• Supplied entries:
= = = = =
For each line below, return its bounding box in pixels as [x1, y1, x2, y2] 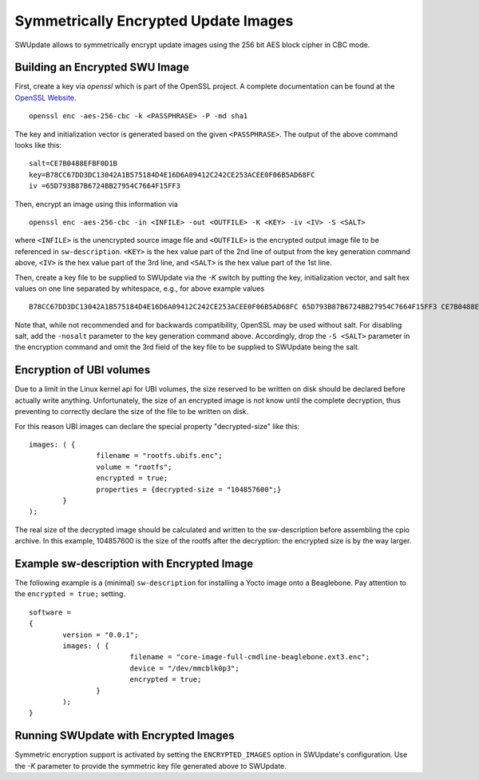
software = [29, 607, 72, 617]
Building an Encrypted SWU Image [14, 61, 189, 74]
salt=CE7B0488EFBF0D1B [29, 159, 118, 168]
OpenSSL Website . [14, 93, 77, 102]
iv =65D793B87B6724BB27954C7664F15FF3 [29, 181, 181, 191]
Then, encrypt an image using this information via [14, 199, 179, 209]
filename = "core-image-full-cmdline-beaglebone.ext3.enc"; [129, 652, 370, 662]
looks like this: [14, 141, 62, 150]
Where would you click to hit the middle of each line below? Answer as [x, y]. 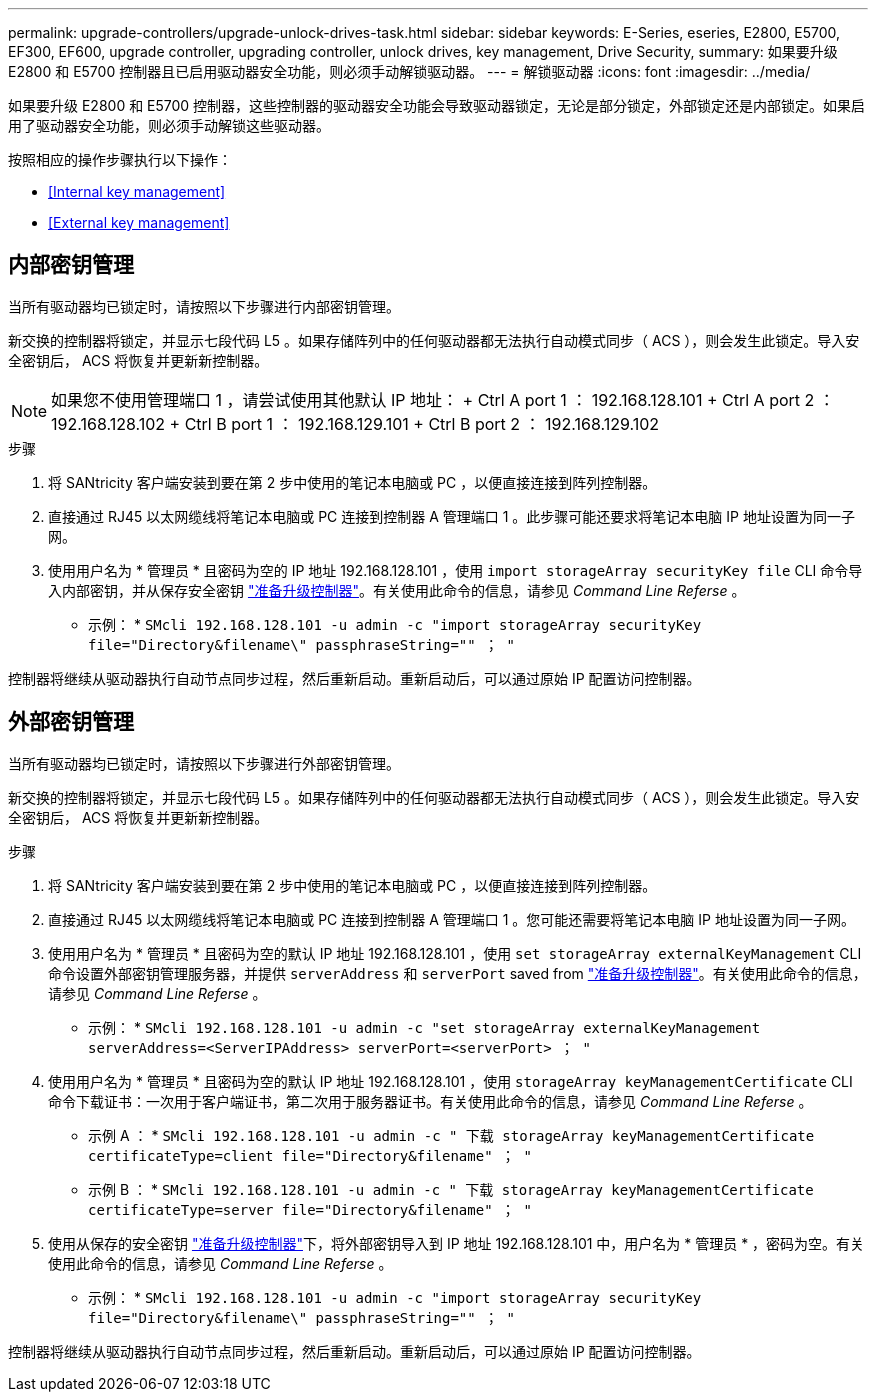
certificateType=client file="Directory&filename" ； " [310, 1155]
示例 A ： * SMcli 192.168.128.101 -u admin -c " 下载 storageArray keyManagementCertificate [451, 1135]
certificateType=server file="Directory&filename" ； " [310, 1209]
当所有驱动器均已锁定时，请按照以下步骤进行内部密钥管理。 [204, 306]
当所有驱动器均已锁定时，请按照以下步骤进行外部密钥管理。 [204, 763]
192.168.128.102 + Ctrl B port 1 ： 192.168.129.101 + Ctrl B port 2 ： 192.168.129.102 [355, 423]
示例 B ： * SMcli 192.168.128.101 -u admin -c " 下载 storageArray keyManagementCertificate [451, 1189]
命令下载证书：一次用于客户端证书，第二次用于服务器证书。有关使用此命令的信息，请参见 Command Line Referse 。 [430, 1101]
= = = = =
• Problem:
Every line that holds the word "Directory" should be copied from the listing.

• Solution for this task:
certificateType=client file="Directory&filename" ； " [310, 1155]
certificateType=server file="Directory&filename" ； " [310, 1209]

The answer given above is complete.